歯科衛生士の仕事はきつい?向いてない人の特徴も紹介
2024.08.14歯科衛生士は、患者さんの口腔の健康を守る大切な仕事です。しかし、その一方で「仕事がきつい」と感じる歯科衛生士も少なくありません。
歯科衛生士は離職率も高く、「実際にどんな面がきついの?」「働くのが不安」と感じる方もいるでしょう。
そこで本記事では、歯科衛生士の仕事が「きつい」と感じる理由を詳しく解説します。加えて、歯科衛生士に向いていない人の特徴についてもご紹介しますので、ぜひ参考にしてください。
歯科衛生士の離職率は退職理由については以下の記事でも解説しています。歯科衛生士採用にお悩みの医院さまはぜひご覧ください。

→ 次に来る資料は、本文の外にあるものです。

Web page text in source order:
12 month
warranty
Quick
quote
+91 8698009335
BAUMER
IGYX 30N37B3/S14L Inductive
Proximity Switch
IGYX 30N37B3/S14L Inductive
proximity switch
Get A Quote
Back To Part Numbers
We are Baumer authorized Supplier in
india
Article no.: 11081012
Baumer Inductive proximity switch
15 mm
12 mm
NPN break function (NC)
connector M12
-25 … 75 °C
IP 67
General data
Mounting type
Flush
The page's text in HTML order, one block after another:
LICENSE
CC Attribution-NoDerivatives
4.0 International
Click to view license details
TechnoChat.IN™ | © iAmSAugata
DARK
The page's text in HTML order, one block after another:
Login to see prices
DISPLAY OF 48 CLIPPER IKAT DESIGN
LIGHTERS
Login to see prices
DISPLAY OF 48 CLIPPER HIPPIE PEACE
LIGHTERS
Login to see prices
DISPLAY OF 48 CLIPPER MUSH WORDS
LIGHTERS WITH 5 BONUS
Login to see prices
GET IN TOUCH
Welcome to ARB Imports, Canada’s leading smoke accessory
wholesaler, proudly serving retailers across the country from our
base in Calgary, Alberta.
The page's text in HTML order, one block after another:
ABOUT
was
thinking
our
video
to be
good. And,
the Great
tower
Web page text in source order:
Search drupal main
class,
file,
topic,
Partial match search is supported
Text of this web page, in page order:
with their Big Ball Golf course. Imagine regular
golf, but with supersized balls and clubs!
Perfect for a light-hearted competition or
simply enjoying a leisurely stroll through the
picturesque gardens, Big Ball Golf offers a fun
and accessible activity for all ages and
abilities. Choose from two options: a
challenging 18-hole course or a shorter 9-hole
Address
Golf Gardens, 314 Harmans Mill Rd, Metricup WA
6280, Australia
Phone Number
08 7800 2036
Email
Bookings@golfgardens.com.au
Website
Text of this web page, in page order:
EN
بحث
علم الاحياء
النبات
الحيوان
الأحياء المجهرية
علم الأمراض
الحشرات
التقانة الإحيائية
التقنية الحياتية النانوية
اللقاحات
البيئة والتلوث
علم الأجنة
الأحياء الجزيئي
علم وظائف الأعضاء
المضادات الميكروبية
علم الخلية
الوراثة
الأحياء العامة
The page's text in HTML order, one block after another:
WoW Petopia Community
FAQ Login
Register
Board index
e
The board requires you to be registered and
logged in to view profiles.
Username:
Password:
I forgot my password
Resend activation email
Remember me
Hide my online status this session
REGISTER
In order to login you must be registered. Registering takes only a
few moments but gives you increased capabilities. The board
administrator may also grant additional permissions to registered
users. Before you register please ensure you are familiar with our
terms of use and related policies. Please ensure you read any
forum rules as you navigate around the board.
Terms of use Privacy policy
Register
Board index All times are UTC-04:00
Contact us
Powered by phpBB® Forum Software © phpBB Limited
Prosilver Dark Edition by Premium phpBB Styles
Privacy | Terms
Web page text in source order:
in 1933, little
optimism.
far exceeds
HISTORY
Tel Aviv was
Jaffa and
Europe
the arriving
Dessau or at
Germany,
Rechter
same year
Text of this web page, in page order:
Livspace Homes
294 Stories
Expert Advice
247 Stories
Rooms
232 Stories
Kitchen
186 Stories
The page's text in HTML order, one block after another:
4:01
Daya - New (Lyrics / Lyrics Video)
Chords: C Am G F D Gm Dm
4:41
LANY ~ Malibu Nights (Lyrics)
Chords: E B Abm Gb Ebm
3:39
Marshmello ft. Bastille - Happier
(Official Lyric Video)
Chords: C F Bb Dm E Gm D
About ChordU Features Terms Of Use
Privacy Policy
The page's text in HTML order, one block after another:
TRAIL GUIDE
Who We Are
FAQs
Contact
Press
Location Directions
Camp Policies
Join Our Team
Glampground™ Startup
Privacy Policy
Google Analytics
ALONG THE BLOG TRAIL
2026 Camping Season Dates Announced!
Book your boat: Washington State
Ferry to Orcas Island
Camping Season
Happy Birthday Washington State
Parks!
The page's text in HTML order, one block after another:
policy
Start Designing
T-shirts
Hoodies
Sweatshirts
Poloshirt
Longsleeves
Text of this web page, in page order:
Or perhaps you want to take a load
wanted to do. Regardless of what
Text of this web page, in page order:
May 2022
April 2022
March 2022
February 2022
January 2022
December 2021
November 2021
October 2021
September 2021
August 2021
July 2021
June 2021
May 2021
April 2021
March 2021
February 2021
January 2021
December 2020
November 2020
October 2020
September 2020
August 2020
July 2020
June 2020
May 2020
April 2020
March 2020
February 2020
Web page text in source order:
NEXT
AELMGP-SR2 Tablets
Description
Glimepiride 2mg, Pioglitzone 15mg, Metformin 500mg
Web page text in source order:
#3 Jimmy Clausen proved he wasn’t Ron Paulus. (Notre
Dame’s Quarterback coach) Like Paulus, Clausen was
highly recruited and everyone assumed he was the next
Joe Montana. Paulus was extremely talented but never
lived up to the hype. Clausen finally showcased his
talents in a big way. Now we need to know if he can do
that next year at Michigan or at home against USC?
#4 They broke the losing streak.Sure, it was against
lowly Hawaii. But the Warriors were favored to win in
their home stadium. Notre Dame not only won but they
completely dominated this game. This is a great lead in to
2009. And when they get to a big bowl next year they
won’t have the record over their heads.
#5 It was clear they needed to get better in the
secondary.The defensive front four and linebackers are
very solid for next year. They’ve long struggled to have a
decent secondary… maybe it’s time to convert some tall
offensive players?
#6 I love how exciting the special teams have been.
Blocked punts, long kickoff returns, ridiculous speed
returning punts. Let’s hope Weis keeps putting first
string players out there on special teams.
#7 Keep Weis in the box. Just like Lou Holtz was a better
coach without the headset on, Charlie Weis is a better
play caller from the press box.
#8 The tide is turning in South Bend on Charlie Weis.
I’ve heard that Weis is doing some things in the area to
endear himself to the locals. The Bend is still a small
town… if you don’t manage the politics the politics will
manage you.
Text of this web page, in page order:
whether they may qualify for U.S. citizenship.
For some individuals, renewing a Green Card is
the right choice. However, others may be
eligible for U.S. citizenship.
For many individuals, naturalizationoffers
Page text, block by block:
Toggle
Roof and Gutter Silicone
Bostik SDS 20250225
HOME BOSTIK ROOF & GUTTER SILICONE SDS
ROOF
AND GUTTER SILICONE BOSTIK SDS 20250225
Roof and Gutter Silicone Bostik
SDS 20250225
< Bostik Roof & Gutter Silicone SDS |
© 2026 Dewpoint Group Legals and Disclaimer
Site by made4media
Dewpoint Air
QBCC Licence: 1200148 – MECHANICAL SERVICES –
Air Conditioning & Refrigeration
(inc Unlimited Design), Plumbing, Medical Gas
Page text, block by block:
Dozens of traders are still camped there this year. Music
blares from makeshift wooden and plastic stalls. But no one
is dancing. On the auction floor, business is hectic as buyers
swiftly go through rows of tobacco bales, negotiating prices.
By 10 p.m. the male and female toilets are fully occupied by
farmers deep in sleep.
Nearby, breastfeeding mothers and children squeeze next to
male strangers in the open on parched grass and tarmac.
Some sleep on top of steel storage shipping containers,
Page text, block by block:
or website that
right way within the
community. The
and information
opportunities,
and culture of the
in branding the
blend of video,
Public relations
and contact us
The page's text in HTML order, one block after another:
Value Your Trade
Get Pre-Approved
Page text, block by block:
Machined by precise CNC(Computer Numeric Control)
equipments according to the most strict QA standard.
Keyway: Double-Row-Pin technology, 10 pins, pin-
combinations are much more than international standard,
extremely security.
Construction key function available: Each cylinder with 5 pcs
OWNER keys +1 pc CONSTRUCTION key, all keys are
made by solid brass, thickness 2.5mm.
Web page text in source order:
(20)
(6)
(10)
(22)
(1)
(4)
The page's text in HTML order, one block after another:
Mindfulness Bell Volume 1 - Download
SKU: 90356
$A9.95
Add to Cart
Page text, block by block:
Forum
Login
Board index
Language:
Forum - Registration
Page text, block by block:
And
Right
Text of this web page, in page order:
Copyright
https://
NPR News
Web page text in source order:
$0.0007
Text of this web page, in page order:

『歯科衛生士の離職率が高い理由とは?定着率を高めるためには採用から見直すべき!』
『【医院向け】歯科衛生士のよくある退職理由を知って職場環境を整えよう』
歯科衛生士の仕事が「きつい」と感じる理由とは
前述しましたが、歯科衛生士の離職率は高く、日本歯科衛生士会「歯科衛生士の勤務実態調査報告書」によると歯科衛生士のうちの約40%は現在の職場での勤務年数が5年未満と回答しています。なぜ離職率が高いかというと、以下のような理由が原因として挙げられます。
- 肉体的負担が大きい
- 精神的ストレスが高い
- 労働条件への不満
それぞれの理由について詳しく見ていきましょう。
肉体的負担が大きい
歯科衛生士の仕事は、基本的に立ち仕事となります。患者さんの口腔内を処置する際は前屈みの姿勢を撮ることも多く、人によっては腰痛の原因となってしまうこともあるでしょう。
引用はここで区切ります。